If you have any trouble running GRIDSS, please raise an issue using the Issues tab above. Based on feedback from users, a user guide will be produced outlining common workflows, pitfalls, and use cases.

Click here to download GRIDSS

Citation

For citing GRIDSS and for an overview of the GRIDSS algorithms, refer to our open access article: http://genome.cshlp.org/content/early/2017/11/02/gr.222109.117.abstract

Daniel L. Cameron, Jan Schröder, Jocelyn Sietsma Penington, Hongdo Do, Ramyar Molania, Alexander Dobrovic, Terence P. Speed and Anthony T. Papenfuss.

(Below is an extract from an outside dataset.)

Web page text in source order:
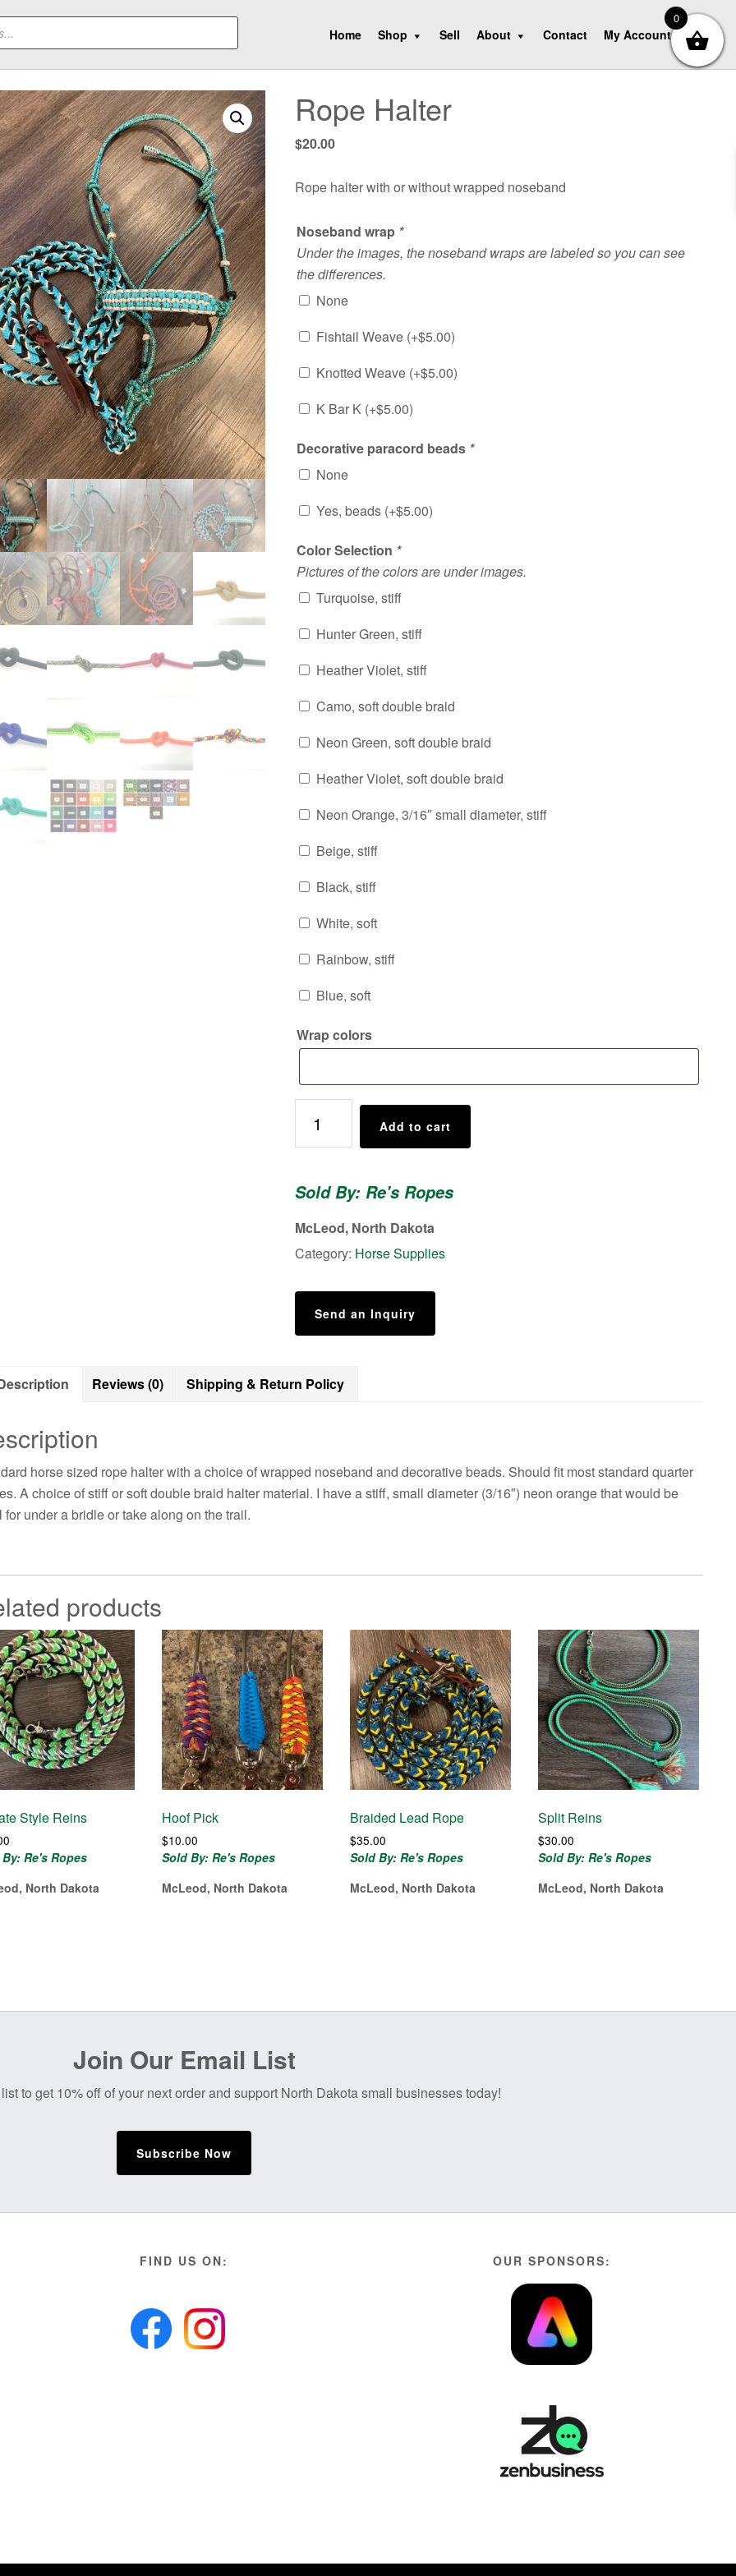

GRIDSS: sensitive and specific genomic rearrangement detection using positional de Bruijn graph assembly. Genome Research, 2017 doi: 10.1101/gr.222109.117

Pre-requisites

To run GRIDSS the following must be installed:

  • Java 1.8 or later
  • NGS aligner. By default bwa mem is used.
  • R

Running

Pre-compiled binaries are available at https://github.com/PapenfussLab/GRIDSS/releases.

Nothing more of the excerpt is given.